» Exercise objective: Repeat the lines from the line with "bonded, and insured. We offer" to the line with "The report finds current financial" in the listing below, keeping both end lines and adding nothing.

» Material supplied:
━━━━━━━━━━

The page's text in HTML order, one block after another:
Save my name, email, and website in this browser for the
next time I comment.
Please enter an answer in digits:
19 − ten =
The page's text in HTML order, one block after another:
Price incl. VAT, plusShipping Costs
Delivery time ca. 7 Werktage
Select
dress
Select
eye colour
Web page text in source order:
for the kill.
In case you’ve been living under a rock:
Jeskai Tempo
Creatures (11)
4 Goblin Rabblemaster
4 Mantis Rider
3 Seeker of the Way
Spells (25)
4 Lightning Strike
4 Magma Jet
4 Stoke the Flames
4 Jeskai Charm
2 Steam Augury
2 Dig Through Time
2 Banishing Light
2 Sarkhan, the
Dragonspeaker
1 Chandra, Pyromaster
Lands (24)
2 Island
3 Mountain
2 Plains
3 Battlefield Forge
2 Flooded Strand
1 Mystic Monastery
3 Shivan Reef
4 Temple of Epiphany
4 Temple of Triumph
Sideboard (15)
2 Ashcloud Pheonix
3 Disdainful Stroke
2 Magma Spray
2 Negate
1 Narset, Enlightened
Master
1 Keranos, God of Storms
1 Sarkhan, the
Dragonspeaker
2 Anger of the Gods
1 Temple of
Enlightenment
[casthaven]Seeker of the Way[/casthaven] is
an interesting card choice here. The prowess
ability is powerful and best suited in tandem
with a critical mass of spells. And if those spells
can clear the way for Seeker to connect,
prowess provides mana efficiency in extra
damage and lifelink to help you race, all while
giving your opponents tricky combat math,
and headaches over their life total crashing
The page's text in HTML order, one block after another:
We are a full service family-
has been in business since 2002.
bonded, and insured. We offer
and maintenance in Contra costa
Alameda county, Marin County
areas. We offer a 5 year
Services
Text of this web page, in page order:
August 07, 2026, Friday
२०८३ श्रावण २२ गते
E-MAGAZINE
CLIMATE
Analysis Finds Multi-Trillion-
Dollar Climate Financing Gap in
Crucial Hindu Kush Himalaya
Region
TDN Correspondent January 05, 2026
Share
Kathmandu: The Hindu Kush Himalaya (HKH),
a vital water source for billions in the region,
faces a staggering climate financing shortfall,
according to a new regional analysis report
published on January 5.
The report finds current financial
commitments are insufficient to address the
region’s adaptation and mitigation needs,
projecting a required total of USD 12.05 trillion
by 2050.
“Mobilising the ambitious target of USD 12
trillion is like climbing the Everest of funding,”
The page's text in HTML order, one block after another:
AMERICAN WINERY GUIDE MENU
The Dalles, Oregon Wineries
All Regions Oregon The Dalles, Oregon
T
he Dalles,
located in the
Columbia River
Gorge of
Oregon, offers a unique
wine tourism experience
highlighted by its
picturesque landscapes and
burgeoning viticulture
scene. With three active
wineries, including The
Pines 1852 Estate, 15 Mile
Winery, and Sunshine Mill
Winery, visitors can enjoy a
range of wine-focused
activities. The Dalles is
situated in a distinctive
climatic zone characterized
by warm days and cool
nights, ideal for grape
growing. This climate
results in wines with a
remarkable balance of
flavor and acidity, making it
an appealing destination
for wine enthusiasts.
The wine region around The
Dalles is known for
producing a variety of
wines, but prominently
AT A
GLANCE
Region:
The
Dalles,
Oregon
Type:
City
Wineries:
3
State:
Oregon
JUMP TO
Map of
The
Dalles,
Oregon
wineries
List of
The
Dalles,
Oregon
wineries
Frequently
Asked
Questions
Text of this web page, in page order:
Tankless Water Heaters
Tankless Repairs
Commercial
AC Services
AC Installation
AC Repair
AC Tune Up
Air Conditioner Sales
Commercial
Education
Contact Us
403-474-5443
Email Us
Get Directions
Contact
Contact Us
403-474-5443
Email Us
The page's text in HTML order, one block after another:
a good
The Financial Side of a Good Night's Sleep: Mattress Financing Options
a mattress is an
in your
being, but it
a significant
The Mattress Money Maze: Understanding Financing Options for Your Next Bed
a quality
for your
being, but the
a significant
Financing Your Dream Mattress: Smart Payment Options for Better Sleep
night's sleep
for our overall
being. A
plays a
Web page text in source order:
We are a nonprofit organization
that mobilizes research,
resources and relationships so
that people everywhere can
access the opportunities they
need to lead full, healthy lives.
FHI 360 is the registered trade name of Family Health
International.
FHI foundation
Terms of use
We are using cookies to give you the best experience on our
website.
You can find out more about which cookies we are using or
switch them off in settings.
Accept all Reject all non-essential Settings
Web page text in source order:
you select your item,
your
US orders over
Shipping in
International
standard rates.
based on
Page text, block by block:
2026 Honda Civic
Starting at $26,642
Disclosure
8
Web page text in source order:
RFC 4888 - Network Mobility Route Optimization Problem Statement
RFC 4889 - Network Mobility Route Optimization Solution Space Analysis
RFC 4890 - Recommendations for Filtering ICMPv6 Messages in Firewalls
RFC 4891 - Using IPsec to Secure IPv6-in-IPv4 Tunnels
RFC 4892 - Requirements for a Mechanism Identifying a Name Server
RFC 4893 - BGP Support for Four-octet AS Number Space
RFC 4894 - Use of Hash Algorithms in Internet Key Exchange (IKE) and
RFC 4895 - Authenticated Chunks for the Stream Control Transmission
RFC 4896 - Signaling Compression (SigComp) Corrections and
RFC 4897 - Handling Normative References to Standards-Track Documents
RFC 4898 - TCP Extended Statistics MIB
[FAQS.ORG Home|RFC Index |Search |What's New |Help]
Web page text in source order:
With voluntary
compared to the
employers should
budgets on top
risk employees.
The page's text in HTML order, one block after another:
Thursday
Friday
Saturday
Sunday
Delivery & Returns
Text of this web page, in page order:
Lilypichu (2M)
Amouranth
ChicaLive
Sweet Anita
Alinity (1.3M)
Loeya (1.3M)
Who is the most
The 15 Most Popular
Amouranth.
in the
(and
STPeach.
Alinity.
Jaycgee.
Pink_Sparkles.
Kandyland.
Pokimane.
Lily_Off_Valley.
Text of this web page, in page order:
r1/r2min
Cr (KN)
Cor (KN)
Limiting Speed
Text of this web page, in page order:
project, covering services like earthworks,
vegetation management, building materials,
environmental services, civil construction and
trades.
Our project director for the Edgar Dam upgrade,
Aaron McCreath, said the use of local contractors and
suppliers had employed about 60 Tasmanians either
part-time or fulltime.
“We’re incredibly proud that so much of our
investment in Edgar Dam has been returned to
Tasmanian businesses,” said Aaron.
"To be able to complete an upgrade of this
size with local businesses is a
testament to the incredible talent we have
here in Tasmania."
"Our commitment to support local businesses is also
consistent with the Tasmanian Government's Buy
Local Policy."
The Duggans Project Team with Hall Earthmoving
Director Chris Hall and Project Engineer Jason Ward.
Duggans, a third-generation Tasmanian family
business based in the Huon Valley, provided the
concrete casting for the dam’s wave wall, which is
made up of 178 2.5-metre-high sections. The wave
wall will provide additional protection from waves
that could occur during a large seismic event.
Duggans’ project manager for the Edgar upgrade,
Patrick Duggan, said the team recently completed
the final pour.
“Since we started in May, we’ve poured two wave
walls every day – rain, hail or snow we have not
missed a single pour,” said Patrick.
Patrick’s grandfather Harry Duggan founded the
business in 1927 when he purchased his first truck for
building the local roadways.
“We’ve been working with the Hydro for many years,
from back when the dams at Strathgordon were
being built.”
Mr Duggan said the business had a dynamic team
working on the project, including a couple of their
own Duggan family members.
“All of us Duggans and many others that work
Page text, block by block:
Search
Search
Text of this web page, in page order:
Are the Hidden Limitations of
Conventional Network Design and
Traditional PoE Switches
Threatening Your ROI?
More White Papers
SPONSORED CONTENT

━━━━━━━━━━

» The completed task:
bonded, and insured. We offer
and maintenance in Contra costa
Alameda county, Marin County
areas. We offer a 5 year
Services
Text of this web page, in page order:
August 07, 2026, Friday
२०८३ श्रावण २२ गते
E-MAGAZINE
CLIMATE
Analysis Finds Multi-Trillion-
Dollar Climate Financing Gap in
Crucial Hindu Kush Himalaya
Region
TDN Correspondent January 05, 2026
Share
Kathmandu: The Hindu Kush Himalaya (HKH),
a vital water source for billions in the region,
faces a staggering climate financing shortfall,
according to a new regional analysis report
published on January 5.
The report finds current financial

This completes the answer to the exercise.